Topic Classification in the Arab Twittersphere

Thumbnail Image
Journal Title
Journal ISSN
Volume Title
Saudi Digital Library
Abstract Social media has become a significant component of our daily lives, including Twitter. Twitter is an online microblogging service where users express their opinions about the news, culture, religion, and so much more. Notwithstanding the various Arabiccontent studies on Twitter, very little research has been done on religious controversies in the Arab world. Arabic tweets have therefore become an attractive field for several new studies, including tweet classification. Tweet classification is a process by which tweets (short messages post made on Twitter) are classified into one of several predefined topics. In this project, we aim to classify Arabic tweets and investigate topics associated with religion and atheism in Arab regions.
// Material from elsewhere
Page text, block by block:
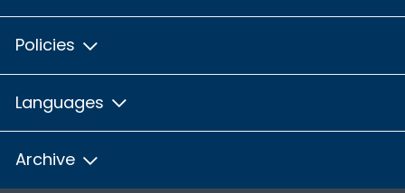
Policies
Languages
Archive

The content of Arab users’ tweets are classified and analysed, including conversations and other interactions (retweets, mentions and replies). This study provides a set of annotated Arabic tweets for classification tasks out of a broad set of 137K Arabic tweets covering various topics related to religion and atheism. The main objective is to classify the data into four general topics: women’s issues, including marriage and women’s rights in religion; creation and logic issues about the theory of creation, evolution, and the God; holy books and prophets; political issues; and other issues. Using machine-learning methods, including Support Vector Machine (SVM) and neural-networks with pre-trained word-embedding, we categorise each tweet by topic. Based on the topics detected in the training data, our model identifies relevant topics for previously unseen tweets. The experiments show that our embedded Bi-directional Long Short-Term Memory (Bi-LSTM) neural-network achieved 64% accuracy, a macroaveraged F1 score of 61% over the SVM classifier (which reached 56% accuracy) and a macro-averaged F1 score of 53%. Keywords: social media mining, text analysis, Arabic NLP, Arabic tweets, classifications, deep-learning.